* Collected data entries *
_ _ _

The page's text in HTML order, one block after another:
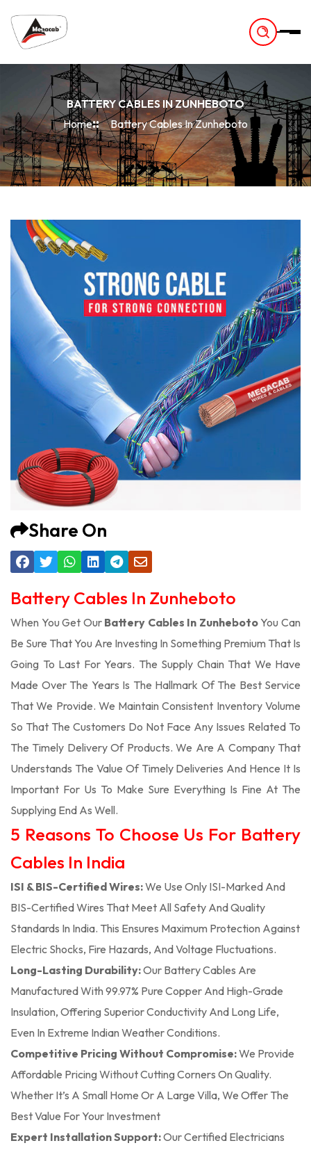
BATTERY CABLES IN ZUNHEBOTO
Home
Battery Cables In Zunheboto
Share On
Battery Cables In Zunheboto
When You Get Our Battery Cables In ZunhebotoYou Can
Be Sure That You Are Investing In Something Premium That Is
Going To Last For Years. The Supply Chain That We Have
Made Over The Years Is The Hallmark Of The Best Service
That We Provide. We Maintain Consistent Inventory Volume
So That The Customers Do Not Face Any Issues Related To
The Timely Delivery Of Products. We Are A Company That
Understands The Value Of Timely Deliveries And Hence It Is
Important For Us To Make Sure Everything Is Fine At The
Supplying End As Well.
5 Reasons To Choose Us For Battery
Cables In India
ISI & BIS-Certified Wires:We Use Only ISI-Marked And
BIS-Certified Wires That Meet All Safety And Quality
Standards In India. This Ensures Maximum Protection Against
Electric Shocks, Fire Hazards, And Voltage Fluctuations.
Long-Lasting Durability:Our Battery Cables Are
Manufactured With 99.97% Pure Copper And High-Grade
Insulation, Offering Superior Conductivity And Long Life,
Even In Extreme Indian Weather Conditions.
Competitive Pricing Without Compromise:We Provide
Affordable Pricing Without Cutting Corners On Quality.
Whether It’s A Small Home Or A Large Villa, We Offer The
Best Value For Your Investment
Expert Installation Support:Our Certified Electricians

_ _ _

Leave every image out and retype the entries above word for word.

The page's text in HTML order, one block after another:
BATTERY CABLES IN ZUNHEBOTO
Home
Battery Cables In Zunheboto
Share On
Battery Cables In Zunheboto
When You Get Our Battery Cables In ZunhebotoYou Can
Be Sure That You Are Investing In Something Premium That Is
Going To Last For Years. The Supply Chain That We Have
Made Over The Years Is The Hallmark Of The Best Service
That We Provide. We Maintain Consistent Inventory Volume
So That The Customers Do Not Face Any Issues Related To
The Timely Delivery Of Products. We Are A Company That
Understands The Value Of Timely Deliveries And Hence It Is
Important For Us To Make Sure Everything Is Fine At The
Supplying End As Well.
5 Reasons To Choose Us For Battery
Cables In India
ISI & BIS-Certified Wires:We Use Only ISI-Marked And
BIS-Certified Wires That Meet All Safety And Quality
Standards In India. This Ensures Maximum Protection Against
Electric Shocks, Fire Hazards, And Voltage Fluctuations.
Long-Lasting Durability:Our Battery Cables Are
Manufactured With 99.97% Pure Copper And High-Grade
Insulation, Offering Superior Conductivity And Long Life,
Even In Extreme Indian Weather Conditions.
Competitive Pricing Without Compromise:We Provide
Affordable Pricing Without Cutting Corners On Quality.
Whether It’s A Small Home Or A Large Villa, We Offer The
Best Value For Your Investment
Expert Installation Support:Our Certified Electricians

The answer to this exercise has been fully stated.